A Budget surplus built by beneficiaries


Forget the fact that running surpluses at a time when the private economy is still slow is counterproductive, The true ugliness of this surplus is that it has been created by cutting beneficiaries to the bone…

Forecast surplus of $1b from drop in welfare
The Government’s forecast surplus for the coming year was a result of a $1 billion drop in welfare spending.

That was one of the key messages of Finance Minister Bill English who was in Christchurch yesterday selling the Budget message of continued restraint in Government spending.

English told an audience of business people that in 2010 the Government had expected to be spending $11.5b on welfare this year.

However in following Budgets it trimmed the forecasts and this coming year it would be spending about $10.5b.

“The welfare bill is going down and going down faster than we expected.
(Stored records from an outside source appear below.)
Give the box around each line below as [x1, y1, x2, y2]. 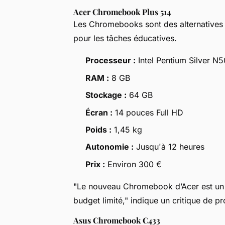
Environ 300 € [105, 159, 162, 169]
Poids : [85, 124, 111, 135]
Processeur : [85, 55, 136, 66]
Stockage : [85, 90, 127, 100]
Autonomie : [85, 142, 134, 152]
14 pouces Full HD [113, 107, 183, 118]
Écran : [85, 107, 113, 118]
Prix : [85, 159, 105, 169]

…what is happening in welfare in NZ should be a deep source of shame. Paula Bennett’s reshaping of Welfare into a whip has produced thousands of beneficiaries being thrown off Welfare as a host of new reasons to disqualify them come into effect. The purposely dense application process is skewed in order to intimidate and create a sense of anxiety designed to produce hopelessness so that the applicant gives up. The dole application for example is 73 pages long, a Mortgage is about a dozen pages.

So the myopic and wrong focus on Budget Surplus has been paid by the most vulnerable and least able to cope with such a withdrawal of financial state support. There are consequences to applying naked ideological cruelty as social policy and they are all negative.

It’s going to be a terribly cold winter for many New Zealanders this year, I doubt the glow of National’s Budget surplus will keep them warm in the dead of night.


  1. I completely agree Martyn – it’s false success. Not only are people getting thrown off the benefit, or forced to constantly prove they are unwell, they hear National gloating daily about the ‘success’ of their welfare reforms. Disgusting. F### this government, I’m tired of it. It’s the same gloating us non-homeowners have to listen to when public figures go on about the success of their property portfolios. One guy from TVNZ was on the front page of the Dom a few months ago, smiling smugly to himself because he’d ‘scored’ a block of four flats in Wainuiomata, and he’s happy because ‘they’re paying for themselves’. No, dumbass, the poor are paying your mortgage and for your retirement.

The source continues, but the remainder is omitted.